Prescopranone is a key intermediate in the biosynthesis of scopranones.[1] Prescopranone is the precursor to scopranone A, scopranone B, and scopranone C, which are produced by Streptomyces sp. BYK-11038.
The biosynthesis of prescopranone follows the module structure of a Type I polyketide synthase(PKS) with three elongation modules and a lactonizing thioesterase domain. Genome mining of Streptomyces sp. BYK identified a scopranone biosynthetic gene cluster containing 3 genes, sprA, sprB, and sprC, that encode modular PKSs.[2]

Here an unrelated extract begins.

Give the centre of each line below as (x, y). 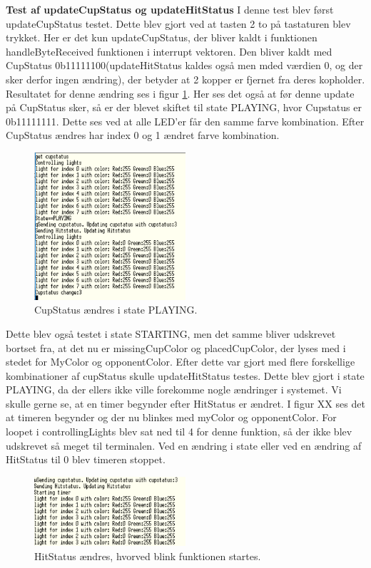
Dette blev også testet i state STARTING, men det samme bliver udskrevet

A starter acyl carrier protein is loaded with malonyl-CoA, and decarboxylated by a ketosynthase (KSQ). The starter unit is then transferred to module 1, which elongates the polyketide chain with ethyl malonyl-CoA. The tailoring domain of this module reduces the β-carbonyl to an alkene. Module 2 elongates the polyketide with ethylbutyl-malonyl-CoA. Finally, module 3 elongates the polyketide chain with ethyl malonyl-CoA, and is released upon the lactonization of the polyketide product by a thioesterase domain. Following the cyclization and release of the polyketide, the product undergoes a keto-enol tautomerism to form prescopranone.Both modules 2 and 3 contain dysfunctional ketoreductase (KR) domains, which do not reduce the β-carbonyl due to missing NAD(P)H binding motifs and tyrosine residues in their active sites.Prescopranone undergoes post-PKS transformations to form scopranones. Additionally, the deletion of a downstream gene sprT can disrupt biosynthesis of scopranones in Streptomyces avermitilis SUKA54. The products of this mutated pathway have yet to be elucidated.[3]
Prescopranone and similar compounds are currently being investigated as bone morphogenetic protein (BMP) inhibitors for the treatment of fibrodysplasia ossificans progressiva (FOP).